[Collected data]

···

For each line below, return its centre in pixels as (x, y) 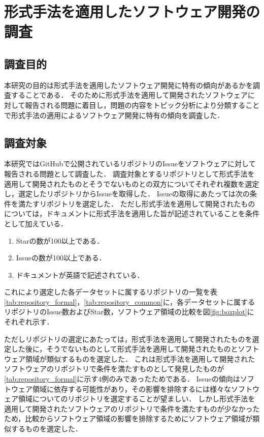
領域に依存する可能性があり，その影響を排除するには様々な (132, 388)
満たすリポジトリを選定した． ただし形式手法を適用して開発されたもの (137, 203)
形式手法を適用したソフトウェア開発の (132, 11)
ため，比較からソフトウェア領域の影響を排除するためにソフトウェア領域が (128, 418)
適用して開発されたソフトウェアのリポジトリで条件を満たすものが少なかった (132, 408)
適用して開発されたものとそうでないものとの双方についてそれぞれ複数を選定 (132, 183)
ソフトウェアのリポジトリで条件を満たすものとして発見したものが (114, 369)
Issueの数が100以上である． (61, 258)
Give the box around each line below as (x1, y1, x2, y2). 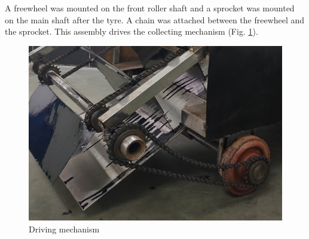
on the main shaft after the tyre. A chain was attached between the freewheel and (5, 13, 305, 26)
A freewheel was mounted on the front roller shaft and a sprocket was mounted (5, 2, 295, 14)
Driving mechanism (29, 222, 100, 235)
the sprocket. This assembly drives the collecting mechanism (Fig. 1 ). (5, 25, 258, 38)

···

Pick every line of the data that includes the string "sprocket".

A freewheel was mounted on the front roller shaft and a sprocket was mounted (5, 2, 295, 14)
the sprocket. This assembly drives the collecting mechanism (Fig. 1 ). (5, 25, 258, 38)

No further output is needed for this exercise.